Today we take a look at some other examples of state and local governments navigating immigration policy, inevitably leading to a hodgepodge of laws governed by local contingencies (and political coalitions) rather than a national standard of justice.
Florida expanding 287-g programs
Florida’s governor, Ron DeSantis, used the modest expansion of an existing program as a photo-op to disparage what he calls “illegal immigrants.”
Standing beside a woman who lost a relative to a traffic accident 18 years ago, possibly caused by an undocumented migrant, DeSantis announced new 287-g agreements between the federal government and Hernando and Pasco Counties. 287-g programs are established through direct agreements between local and federal officials, and effectively deputize local police to act as immigration enforcement officers. Florida has five counties now participating in the program. DeSantis is thus not directly involved, but happy to take some pictures. He also states that he was hoping to expand monitoring into Florida’s expansive state prison system.
[Note: There have been many successful campaigns to suspend, or block implementation of 287-g programs. A list of 287-g agreements, and campaigns to end them here.]

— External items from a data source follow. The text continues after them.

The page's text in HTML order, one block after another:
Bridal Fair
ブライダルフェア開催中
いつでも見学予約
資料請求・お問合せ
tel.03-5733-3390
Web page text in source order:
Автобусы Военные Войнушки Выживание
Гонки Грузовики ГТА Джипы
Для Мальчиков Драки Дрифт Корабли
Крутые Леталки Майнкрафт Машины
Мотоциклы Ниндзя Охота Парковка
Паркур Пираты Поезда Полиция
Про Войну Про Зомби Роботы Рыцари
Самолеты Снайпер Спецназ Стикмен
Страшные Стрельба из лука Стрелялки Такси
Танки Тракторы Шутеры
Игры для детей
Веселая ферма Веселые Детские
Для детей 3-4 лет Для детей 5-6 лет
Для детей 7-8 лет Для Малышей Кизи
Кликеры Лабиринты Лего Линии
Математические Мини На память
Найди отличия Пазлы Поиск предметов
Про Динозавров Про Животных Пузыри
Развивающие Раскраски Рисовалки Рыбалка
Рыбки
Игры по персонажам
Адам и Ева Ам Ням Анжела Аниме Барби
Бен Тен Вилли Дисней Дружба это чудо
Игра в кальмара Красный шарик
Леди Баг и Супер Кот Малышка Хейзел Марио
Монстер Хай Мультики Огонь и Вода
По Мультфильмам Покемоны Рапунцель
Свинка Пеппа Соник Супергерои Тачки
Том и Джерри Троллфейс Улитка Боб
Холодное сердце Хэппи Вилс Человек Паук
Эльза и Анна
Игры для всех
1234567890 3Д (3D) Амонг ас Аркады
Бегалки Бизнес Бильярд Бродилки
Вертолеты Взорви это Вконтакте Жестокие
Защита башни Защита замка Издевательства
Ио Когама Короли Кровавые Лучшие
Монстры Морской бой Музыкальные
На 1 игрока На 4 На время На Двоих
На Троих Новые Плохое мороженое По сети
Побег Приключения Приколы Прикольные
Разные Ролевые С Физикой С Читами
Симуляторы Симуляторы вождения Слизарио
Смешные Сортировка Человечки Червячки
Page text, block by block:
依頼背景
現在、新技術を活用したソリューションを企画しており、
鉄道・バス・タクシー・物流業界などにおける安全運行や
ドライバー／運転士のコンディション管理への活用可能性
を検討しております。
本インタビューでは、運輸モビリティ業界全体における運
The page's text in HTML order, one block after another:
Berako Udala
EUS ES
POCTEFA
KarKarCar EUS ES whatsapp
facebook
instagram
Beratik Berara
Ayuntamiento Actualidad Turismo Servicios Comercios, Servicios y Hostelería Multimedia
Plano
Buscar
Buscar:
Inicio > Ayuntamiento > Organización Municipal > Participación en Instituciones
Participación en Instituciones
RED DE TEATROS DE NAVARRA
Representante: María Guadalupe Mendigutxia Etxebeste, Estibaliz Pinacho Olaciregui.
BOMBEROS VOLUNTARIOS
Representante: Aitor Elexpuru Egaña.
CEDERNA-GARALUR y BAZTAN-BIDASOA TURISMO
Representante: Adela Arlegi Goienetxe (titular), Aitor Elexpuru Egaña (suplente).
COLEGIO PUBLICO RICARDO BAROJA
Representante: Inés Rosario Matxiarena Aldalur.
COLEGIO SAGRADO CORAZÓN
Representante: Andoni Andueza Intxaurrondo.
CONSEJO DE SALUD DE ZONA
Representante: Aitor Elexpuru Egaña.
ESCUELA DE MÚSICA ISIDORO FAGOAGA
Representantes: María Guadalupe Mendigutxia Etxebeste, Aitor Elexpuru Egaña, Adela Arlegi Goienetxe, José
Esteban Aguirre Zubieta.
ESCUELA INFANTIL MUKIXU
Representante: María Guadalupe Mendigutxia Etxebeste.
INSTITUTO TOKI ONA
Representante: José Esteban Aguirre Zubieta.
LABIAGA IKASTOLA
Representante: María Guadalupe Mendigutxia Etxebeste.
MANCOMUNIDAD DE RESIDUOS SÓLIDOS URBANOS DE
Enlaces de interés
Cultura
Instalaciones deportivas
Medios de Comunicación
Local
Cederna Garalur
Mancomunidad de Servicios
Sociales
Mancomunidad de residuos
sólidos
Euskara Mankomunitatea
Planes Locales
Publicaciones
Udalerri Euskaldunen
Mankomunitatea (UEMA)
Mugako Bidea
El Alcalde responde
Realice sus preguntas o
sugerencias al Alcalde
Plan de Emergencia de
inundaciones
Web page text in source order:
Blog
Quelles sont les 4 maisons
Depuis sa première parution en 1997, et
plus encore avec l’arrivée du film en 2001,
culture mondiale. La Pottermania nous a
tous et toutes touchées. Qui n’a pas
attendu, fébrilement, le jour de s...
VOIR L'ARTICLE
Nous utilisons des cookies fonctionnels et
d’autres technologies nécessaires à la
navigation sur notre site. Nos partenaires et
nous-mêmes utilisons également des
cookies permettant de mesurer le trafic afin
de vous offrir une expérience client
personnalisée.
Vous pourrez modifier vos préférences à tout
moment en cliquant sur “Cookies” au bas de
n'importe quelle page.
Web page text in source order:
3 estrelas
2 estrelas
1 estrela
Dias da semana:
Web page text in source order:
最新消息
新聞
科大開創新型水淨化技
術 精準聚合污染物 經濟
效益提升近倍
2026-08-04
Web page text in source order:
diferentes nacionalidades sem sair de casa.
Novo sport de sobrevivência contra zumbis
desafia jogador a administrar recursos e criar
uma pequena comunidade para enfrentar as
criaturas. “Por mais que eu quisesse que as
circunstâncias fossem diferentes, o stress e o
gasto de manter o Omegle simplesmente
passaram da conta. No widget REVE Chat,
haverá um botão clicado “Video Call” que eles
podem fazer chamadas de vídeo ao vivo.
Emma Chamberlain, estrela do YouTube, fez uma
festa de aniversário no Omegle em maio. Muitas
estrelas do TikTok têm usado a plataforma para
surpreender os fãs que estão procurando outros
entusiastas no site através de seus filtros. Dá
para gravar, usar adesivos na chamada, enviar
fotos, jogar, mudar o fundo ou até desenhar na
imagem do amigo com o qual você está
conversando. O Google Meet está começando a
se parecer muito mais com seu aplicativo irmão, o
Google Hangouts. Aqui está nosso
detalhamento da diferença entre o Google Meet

Charlotte, NC facing divisions over ICE Activity
In Charlotte, North Carolina, a recent surge in ICE Activity has angered local residents, who are looking for the local government to intervene.
From the Charlotte Observer:
In the wake of a wave of mass arrests by Immigration and Customs Enforcement earlier in February, Mayor Vi Lyles said she has created an ad hoc city council committee that will conduct outreach to the city’s immigrant communities.
But that response was too little and too late for many immigration advocates, who packed city council on Monday evening as they called on its members to take a stronger stance against the arrests.
They slammed Lyles and the council for failing to put out a statement condemning ICE. And they asked for the council to add immigration reform to its federal legislative agenda — a move it had declined to make at previous meetings.
ICE argued that they had no choice but to set up activity on the street in Charlotte because the county has no 287-g program.
California is pushing back against inadequate federal inspections
ICE facilities operate under direct contracts between ICE and vendors, usually private companies. DHS and ICE are supposed to oversee inspections of these facilities, and hold contractors who violate the law accountable. DHS does inspections. They do find violations. However, little changes as a result, and offending companies continue to get contracts.
California is now taking on inspection obligations for facilities inside the state. As reported in Associated Press coverage:
California Attorney General Xavier Becerra released a report Tuesday that also found that detainees face long periods of confinement without breaks and language barriers in the 10 detention facilities state authorities inspected in 2017.
Becerra says the state Legislature requires the California Department of Justice to inspect and report on the facilities' conditions over the next 10 years. That law was one of three "sanctuary state'' laws the Trump Administration unsuccessfully challenged in federal court.
“We’re committed to upholding the welfare of all people in California, including those in local detention facilities pending immigration proceedings,” Becerra said. “At the California Department of Justice, we will continue to review detention facilities in our state and shine much-needed light on civil detention conditions.”